** Aim of the exercise **
Determine the number of lines in the data below that hold "Providers"; give nothing but that number.

(Records from a collection)

********************

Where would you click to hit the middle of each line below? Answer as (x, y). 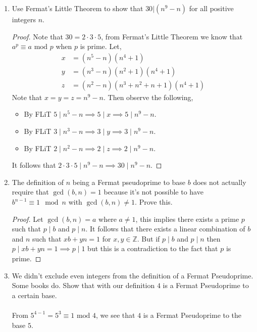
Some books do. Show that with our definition (83, 285)
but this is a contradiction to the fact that (153, 248)
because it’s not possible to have (153, 192)
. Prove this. (154, 202)
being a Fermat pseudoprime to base (129, 182)
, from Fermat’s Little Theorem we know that (172, 36)
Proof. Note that (37, 36)
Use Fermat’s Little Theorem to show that (78, 8)
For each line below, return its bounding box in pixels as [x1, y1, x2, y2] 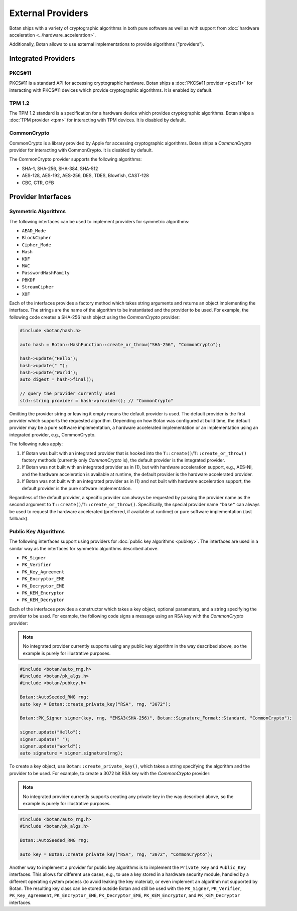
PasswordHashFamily [22, 270, 70, 276]
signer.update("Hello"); [20, 729, 81, 735]
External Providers [9, 8, 89, 19]
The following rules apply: [9, 441, 63, 447]
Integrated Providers [9, 54, 75, 63]
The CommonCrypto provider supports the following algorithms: [9, 156, 142, 163]
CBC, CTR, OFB [22, 180, 54, 186]
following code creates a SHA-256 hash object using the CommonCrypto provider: [9, 314, 180, 320]
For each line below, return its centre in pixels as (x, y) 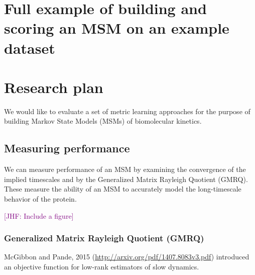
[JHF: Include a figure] (39, 215)
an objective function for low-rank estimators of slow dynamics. (102, 267)
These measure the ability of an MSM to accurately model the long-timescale (123, 189)
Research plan (54, 87)
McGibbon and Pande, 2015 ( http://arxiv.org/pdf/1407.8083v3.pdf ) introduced (127, 257)
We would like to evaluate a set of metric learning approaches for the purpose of (127, 111)
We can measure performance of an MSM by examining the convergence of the (125, 169)
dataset (30, 48)
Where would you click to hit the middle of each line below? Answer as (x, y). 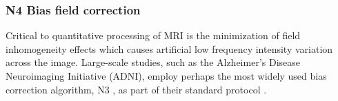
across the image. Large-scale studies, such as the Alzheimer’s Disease (153, 62)
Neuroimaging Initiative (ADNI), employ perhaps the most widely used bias (166, 76)
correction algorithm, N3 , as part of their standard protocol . (136, 89)
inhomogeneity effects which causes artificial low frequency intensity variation (169, 48)
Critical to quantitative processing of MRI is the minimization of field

********************

** Response below **
2